TASK DESCRIPTION:
Search the data for the word "poses" and copy out every line that has it.

==== DATA UNDER STUDY ====

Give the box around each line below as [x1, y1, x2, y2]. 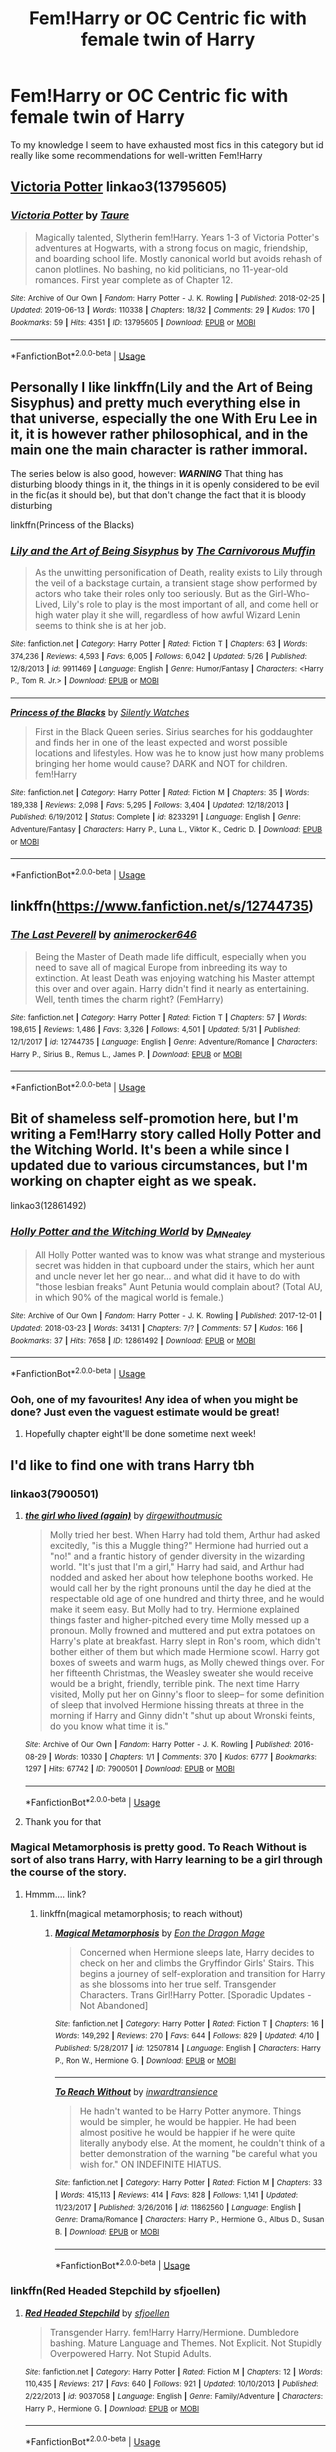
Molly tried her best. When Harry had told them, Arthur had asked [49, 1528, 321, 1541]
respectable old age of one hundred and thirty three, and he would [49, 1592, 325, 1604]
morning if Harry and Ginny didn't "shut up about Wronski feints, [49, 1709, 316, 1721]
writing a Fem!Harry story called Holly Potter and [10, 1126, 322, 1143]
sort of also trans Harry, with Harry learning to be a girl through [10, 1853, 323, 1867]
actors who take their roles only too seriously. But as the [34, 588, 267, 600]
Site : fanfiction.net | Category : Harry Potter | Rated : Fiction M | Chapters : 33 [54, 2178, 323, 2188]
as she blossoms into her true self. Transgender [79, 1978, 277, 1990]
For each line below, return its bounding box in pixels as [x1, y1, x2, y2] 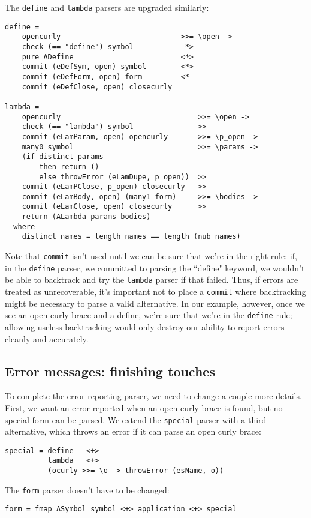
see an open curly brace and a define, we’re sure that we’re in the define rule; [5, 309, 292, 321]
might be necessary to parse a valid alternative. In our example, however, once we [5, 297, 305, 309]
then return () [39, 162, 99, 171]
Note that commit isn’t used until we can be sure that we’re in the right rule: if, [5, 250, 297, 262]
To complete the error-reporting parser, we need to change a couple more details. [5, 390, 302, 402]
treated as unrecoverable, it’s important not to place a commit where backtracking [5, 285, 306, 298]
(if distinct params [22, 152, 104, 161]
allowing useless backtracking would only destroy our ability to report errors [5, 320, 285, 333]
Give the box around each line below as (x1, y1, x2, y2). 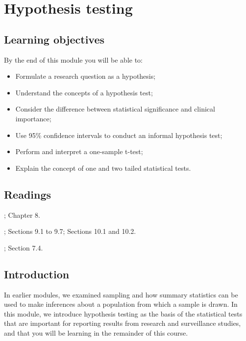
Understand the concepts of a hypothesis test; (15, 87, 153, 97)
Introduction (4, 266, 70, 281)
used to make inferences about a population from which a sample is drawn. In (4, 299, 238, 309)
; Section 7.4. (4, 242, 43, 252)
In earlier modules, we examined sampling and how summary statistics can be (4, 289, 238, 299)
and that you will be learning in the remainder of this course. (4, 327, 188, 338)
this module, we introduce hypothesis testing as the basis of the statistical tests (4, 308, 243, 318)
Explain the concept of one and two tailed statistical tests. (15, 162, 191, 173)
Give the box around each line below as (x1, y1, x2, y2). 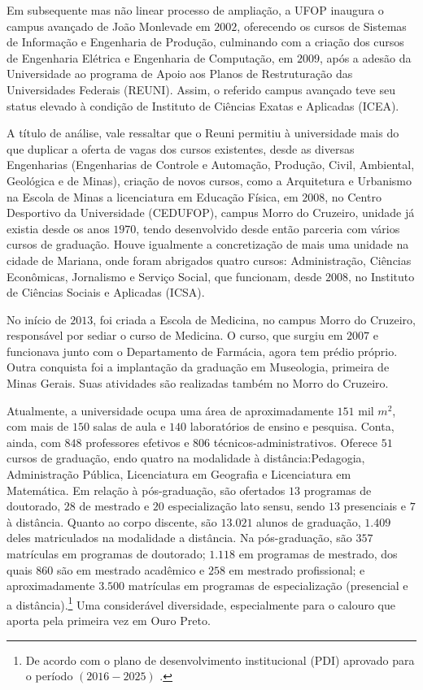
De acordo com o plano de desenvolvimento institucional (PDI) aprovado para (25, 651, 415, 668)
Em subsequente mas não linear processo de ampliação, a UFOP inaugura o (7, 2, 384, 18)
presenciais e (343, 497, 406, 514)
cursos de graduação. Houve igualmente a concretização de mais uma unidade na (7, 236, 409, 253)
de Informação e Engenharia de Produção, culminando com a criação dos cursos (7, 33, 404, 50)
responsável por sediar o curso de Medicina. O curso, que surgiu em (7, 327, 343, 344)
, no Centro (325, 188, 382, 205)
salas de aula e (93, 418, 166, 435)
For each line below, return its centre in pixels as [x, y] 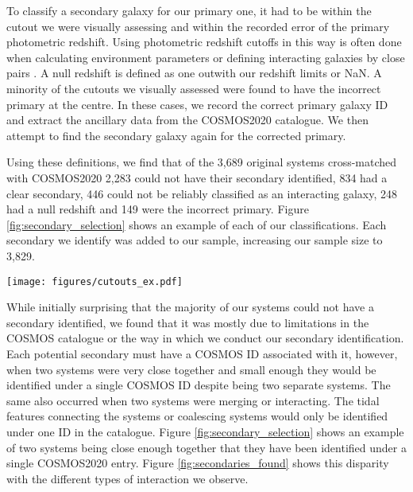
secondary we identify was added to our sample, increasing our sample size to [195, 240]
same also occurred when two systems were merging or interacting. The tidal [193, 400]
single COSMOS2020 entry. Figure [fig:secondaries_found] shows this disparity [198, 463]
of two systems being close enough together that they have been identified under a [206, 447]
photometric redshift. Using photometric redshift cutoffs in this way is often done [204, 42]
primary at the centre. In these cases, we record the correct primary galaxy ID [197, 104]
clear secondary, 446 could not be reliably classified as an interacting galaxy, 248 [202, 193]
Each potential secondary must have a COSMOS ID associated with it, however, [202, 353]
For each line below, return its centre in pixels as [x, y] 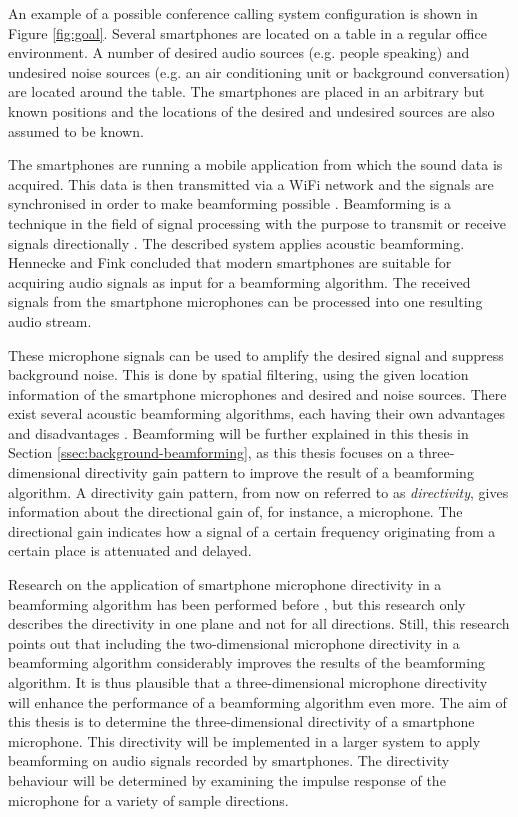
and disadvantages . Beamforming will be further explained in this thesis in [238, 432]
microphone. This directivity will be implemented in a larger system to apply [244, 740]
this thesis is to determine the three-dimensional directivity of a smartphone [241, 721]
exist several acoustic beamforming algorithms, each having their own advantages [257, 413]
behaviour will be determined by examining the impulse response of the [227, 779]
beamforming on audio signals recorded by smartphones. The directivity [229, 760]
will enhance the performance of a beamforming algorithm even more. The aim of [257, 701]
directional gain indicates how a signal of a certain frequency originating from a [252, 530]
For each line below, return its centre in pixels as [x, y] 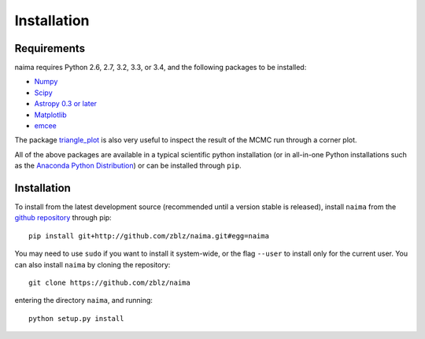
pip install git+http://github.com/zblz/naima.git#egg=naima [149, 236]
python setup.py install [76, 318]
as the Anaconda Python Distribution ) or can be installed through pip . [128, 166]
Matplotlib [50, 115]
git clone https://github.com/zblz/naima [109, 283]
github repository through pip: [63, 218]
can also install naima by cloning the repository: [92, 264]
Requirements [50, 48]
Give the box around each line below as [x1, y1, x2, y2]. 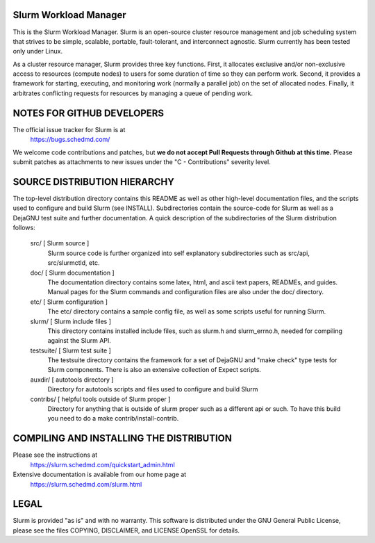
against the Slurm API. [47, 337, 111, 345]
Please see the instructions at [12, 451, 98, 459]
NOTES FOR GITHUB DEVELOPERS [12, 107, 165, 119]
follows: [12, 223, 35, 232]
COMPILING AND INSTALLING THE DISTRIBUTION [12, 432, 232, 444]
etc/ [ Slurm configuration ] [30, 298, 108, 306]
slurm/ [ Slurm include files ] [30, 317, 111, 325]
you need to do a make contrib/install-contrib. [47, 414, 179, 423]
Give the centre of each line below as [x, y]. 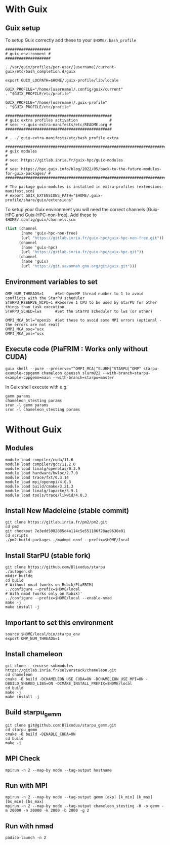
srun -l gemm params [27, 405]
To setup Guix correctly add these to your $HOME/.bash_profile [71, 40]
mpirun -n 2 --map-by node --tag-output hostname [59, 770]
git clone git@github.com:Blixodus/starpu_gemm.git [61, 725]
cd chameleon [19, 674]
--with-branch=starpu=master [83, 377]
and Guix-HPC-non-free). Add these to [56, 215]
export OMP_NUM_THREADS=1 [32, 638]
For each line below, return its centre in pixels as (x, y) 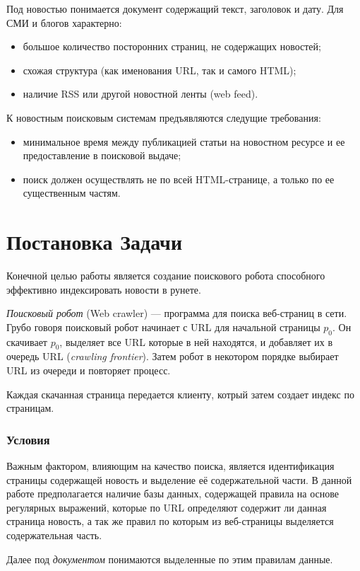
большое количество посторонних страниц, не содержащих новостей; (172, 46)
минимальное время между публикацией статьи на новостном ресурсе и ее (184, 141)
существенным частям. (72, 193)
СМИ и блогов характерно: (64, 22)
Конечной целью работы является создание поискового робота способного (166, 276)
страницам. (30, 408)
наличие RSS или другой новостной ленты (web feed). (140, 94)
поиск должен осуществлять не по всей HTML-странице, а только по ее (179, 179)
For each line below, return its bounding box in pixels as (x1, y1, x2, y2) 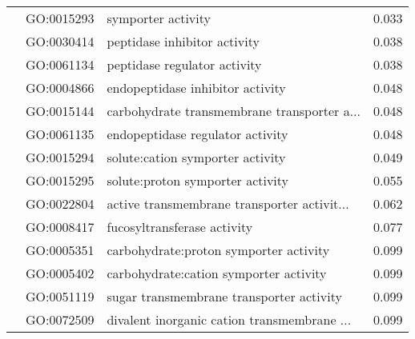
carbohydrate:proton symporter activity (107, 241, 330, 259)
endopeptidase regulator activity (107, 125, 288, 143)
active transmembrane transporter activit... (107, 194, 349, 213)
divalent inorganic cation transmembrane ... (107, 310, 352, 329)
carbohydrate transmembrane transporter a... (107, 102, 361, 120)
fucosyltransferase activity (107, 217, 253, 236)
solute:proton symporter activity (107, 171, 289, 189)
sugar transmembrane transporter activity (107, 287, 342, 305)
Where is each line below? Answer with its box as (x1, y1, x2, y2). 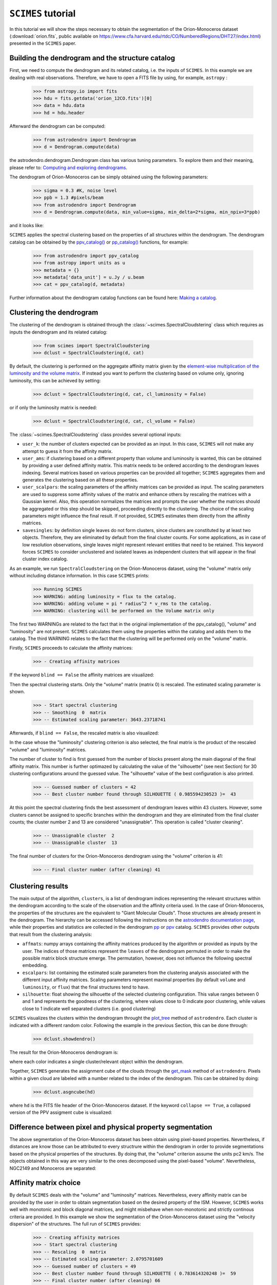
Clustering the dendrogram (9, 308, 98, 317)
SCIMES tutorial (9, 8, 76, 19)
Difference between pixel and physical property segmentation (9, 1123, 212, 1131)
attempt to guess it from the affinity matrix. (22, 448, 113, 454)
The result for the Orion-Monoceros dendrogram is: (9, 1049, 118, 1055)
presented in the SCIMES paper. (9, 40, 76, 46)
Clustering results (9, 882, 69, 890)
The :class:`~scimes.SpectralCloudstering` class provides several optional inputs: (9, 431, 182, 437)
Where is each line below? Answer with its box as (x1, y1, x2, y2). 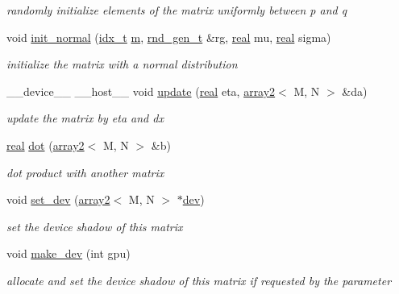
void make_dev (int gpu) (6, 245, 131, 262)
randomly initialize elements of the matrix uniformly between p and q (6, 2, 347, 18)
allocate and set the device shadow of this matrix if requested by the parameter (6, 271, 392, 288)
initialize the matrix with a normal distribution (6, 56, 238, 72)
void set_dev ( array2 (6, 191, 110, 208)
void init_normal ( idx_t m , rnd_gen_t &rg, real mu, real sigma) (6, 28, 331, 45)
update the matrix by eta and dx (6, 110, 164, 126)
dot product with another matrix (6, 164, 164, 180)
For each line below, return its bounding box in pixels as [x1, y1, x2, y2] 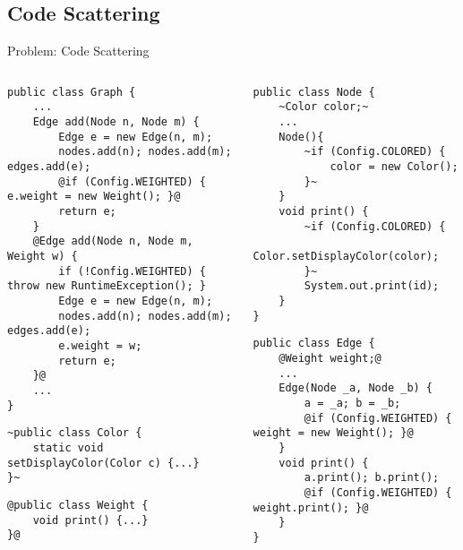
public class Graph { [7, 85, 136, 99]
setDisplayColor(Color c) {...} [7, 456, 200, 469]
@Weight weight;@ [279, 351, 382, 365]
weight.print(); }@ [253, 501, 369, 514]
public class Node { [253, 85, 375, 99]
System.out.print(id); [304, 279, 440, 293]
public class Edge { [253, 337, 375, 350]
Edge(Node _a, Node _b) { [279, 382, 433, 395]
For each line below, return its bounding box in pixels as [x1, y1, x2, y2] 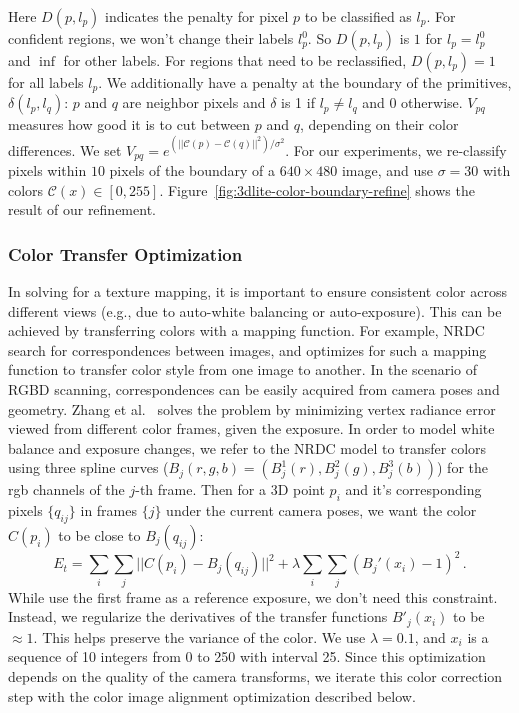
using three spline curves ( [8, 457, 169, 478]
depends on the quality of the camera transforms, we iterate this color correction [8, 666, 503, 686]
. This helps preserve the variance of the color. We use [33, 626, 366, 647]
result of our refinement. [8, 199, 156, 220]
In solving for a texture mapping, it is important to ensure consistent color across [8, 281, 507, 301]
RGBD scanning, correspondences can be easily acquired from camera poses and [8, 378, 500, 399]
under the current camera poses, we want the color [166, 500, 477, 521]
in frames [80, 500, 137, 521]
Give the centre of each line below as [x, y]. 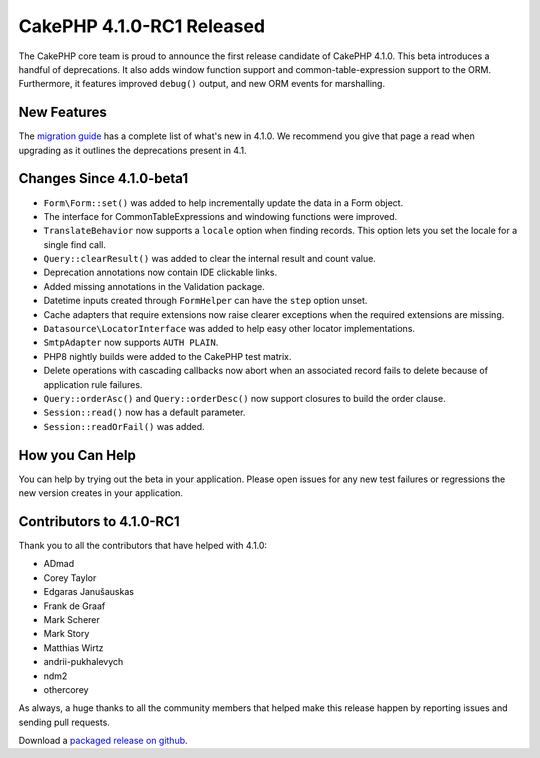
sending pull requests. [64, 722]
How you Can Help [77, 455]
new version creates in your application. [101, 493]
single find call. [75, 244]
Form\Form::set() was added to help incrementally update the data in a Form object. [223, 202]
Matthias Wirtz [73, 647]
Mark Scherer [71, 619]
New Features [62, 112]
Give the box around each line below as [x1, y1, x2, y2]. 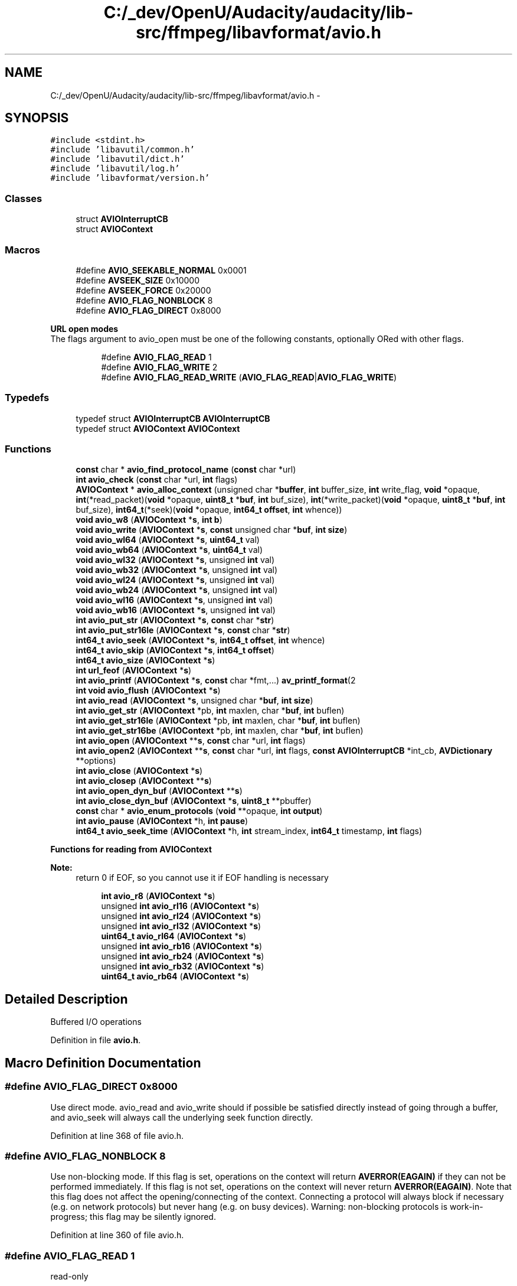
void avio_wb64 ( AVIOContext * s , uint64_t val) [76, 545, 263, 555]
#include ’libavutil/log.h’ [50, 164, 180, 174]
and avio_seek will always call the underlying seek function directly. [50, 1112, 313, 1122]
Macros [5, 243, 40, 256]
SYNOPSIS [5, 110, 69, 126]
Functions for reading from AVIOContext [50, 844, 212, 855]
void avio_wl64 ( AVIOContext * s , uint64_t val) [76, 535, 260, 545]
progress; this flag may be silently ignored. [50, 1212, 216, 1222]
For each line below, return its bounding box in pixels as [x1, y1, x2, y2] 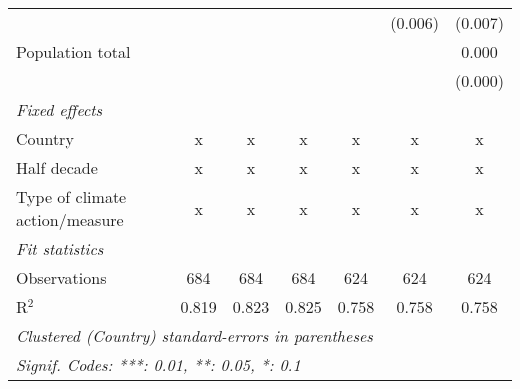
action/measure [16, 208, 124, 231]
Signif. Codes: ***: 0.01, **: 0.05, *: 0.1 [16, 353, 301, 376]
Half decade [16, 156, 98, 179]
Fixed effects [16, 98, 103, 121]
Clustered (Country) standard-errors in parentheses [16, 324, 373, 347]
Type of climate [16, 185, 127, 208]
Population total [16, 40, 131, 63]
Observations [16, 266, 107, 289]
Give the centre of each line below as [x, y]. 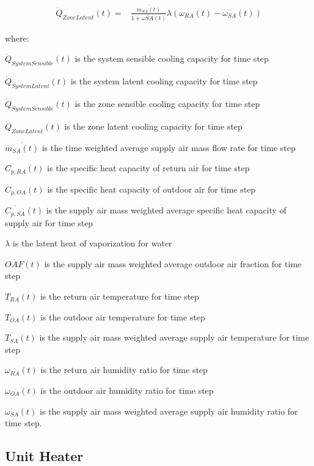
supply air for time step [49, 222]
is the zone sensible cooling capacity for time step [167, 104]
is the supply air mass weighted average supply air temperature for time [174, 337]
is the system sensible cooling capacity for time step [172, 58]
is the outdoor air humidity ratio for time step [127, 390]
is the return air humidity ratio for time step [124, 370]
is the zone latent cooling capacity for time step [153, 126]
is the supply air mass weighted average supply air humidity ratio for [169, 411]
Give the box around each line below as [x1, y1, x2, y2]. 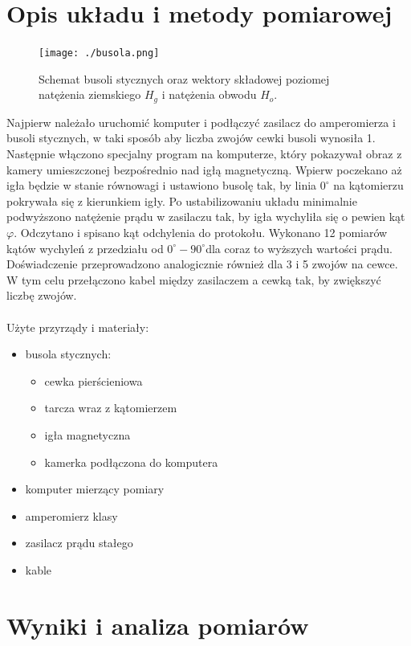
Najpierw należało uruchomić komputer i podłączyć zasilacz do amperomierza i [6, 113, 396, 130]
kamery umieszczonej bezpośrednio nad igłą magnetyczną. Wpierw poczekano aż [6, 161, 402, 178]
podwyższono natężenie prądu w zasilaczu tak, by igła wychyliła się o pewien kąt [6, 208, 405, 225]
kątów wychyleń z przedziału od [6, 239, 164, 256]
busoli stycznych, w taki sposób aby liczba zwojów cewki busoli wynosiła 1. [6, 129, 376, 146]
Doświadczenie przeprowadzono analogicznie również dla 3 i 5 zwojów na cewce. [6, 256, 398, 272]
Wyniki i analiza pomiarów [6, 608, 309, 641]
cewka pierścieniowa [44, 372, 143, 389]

====

WRITTEN SOLUTION:
RGBD scanning, correspondences can be easily acquired from camera poses and [8, 378, 500, 399]
under the current camera poses, we want the color [166, 500, 477, 521]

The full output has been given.